When I found out I was pregnant with my second kid, I scanned our cramped one-bedroom apartment in the west end of Toronto and thought, No friggin’ way.
While it was fine-ish for the three of us (though my husband was perennially camped out on the couch), it was not going to fly with four. Our salaries were being swallowed up by rent, and we were going into debt to make up the difference. Sure, we were living in a fantastic city that we loved, but we never had the time (or cash flow) to enjoy it.
My husband had an idea: Why don’t we just move? He’d quit his job, and we’d give up our apartment and move in with my parents until we got on our feet. I balked, but the more I thought about it, the more it made sense. In Toronto, we were a seven-hour drive away from my parents’ place back in Northeastern Ontario. With another baby on the way, it would be a boon to have some help. I couldn’t remember the last time I’d had a night off, and mom’s babysitting was an enticing prospect. He put in his notice at work, and we set the date to leave the city where we met.

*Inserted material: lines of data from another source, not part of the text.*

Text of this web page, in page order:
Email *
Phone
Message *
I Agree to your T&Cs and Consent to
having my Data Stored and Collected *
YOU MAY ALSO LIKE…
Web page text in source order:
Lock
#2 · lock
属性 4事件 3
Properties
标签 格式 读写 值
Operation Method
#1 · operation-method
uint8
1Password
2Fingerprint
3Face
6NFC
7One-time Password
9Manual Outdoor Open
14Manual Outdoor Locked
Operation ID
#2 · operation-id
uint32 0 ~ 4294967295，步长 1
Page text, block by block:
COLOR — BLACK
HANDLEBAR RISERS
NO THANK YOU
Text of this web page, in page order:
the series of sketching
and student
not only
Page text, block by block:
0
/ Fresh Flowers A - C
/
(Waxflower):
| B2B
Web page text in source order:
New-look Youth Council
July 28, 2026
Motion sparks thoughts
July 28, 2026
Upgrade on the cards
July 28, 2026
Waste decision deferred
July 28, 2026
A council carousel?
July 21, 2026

Being back was surreal. The small town where I grew up was the same. My parents were now living in the enormous house that my mom grew up in, where I’d spent countless hours as a child. The house is steeped in happy memories for me—picking raspberries in the backyard, hollering out to passersby from the front verandah, watching my grandmother, Lucy, at work on a painting.

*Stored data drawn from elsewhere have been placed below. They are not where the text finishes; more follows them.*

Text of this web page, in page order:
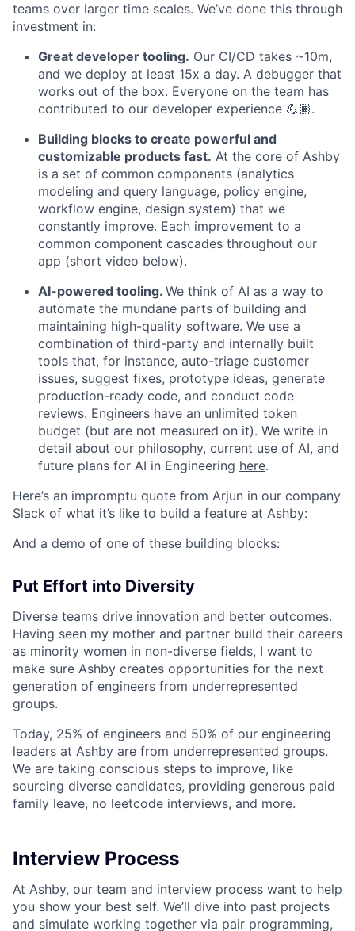
teams over larger time scales. We’ve done this through
investment in:
Great developer tooling. Our CI/CD takes ~10m,
and we deploy at least 15x a day. A debugger that
works out of the box. Everyone on the team has
contributed to our developer experience 💪🏾.
Building blocks to create powerful and
customizable products fast. At the core of Ashby
is a set of common components (analytics
modeling and query language, policy engine,
workflow engine, design system) that we
constantly improve. Each improvement to a
common component cascades throughout our
app (short video below).
AI-powered tooling. We think of AI as a way to
automate the mundane parts of building and
maintaining high-quality software. We use a
combination of third-party and internally built
tools that, for instance, auto-triage customer
issues, suggest fixes, prototype ideas, generate
production-ready code, and conduct code
reviews. Engineers have an unlimited token
budget (but are not measured on it). We write in
detail about our philosophy, current use of AI, and
future plans for AI in Engineering here.
Here’s an impromptu quote from Arjun in our company
Slack of what it’s like to build a feature at Ashby:
And a demo of one of these building blocks:
Put Effort into Diversity
Diverse teams drive innovation and better outcomes.
Having seen my mother and partner build their careers
as minority women in non-diverse fields, I want to
make sure Ashby creates opportunities for the next
generation of engineers from underrepresented
groups.
Today, 25% of engineers and 50% of our engineering
leaders at Ashby are from underrepresented groups.
We are taking conscious steps to improve, like
sourcing diverse candidates, providing generous paid
family leave, no leetcode interviews, and more.
Interview Process
At Ashby, our team and interview process want to help
you show your best self. We’ll dive into past projects
and simulate working together via pair programming,
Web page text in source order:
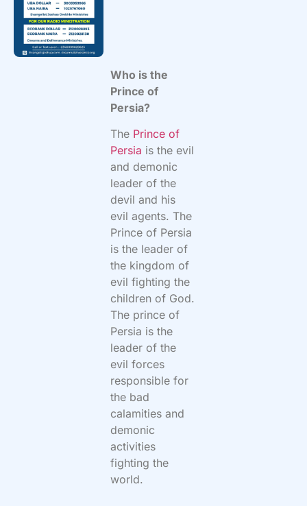
Who is the
Prince of
Persia?
The Prince of
Persia is the evil
and demonic
leader of the
devil and his
evil agents. The
Prince of Persia
is the leader of
the kingdom of
evil fighting the
children of God.
The prince of
Persia is the
leader of the
evil forces
responsible for
the bad
calamities and
demonic
activities
fighting the
world.
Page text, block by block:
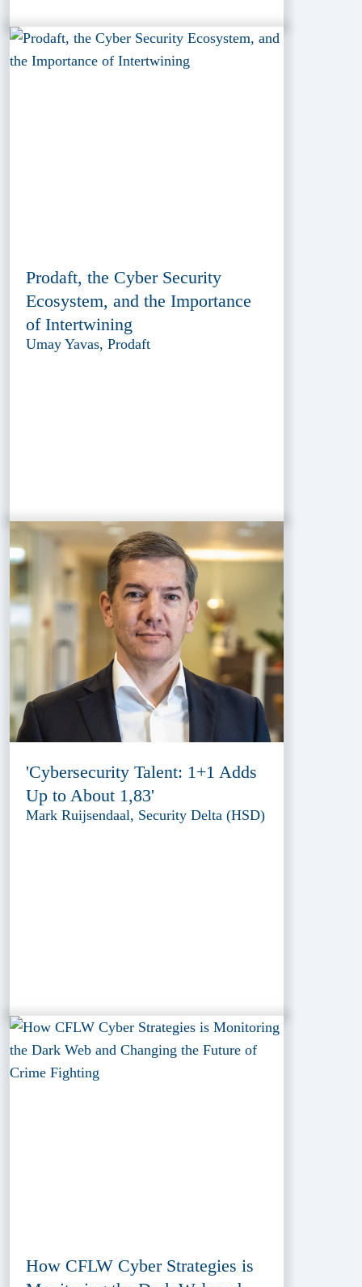
Prodaft, the Cyber Security
Ecosystem, and the Importance
of Intertwining
Umay Yavas, Prodaft
'Cybersecurity Talent: 1+1 Adds
Up to About 1,83'
Mark Ruijsendaal, Security Delta (HSD)
How CFLW Cyber Strategies is

With four adults, a preschooler, a new baby and two dogs, it was a full house. We were quickly reacquainted with each others’ quirks: my dad’s seeming inability to shut doors quietly, my mother’s insistence of tchotchkes on every available surface, my sleep-deprived snippiness. You’re never alone. There’s no end to the laundry or the diapers or the dishes or the dog hair. But everyone pitches in.
I was reintroduced to what life was like in a small town. Knowing all of your neighbours—and all of the associated gossip and intrigue. An open door and an endless stream of visitors. Having someone hand-deliver the sippy cup you dropped during your walk. The entire town sending out Facebook alerts and finding your dog when she gets lost. People at the church down the street praying for your husband’s cancer surgery. Watching your daughter take her first steps in the living room while her grandpa and brother cheer her on. So many small, ordinary moments that become a predictable and comforting pattern, stitched together across the year.
We live in a society that celebrates the idea of making it in the big city. We’re eager to display our insta-worthy pursuits, showcasing our “best lives” filled with novelty and excitement. We’re all so self-focused; striving to get ahead. It can get exhausting and more than a little lonely.
There is something to be said for different generations all living together under one roof. Sharing the joy and boredom, heartache and hope, it creates memories that bind you. In my twenties, I used to consider moving back in with your parents to be a worst-case scenario; it meant you were taking a step back, that you’d failed somehow. Now, I realize it was the one thing that helped us move forward. And that little baby girl? I named her after my own grandmother, Lucy.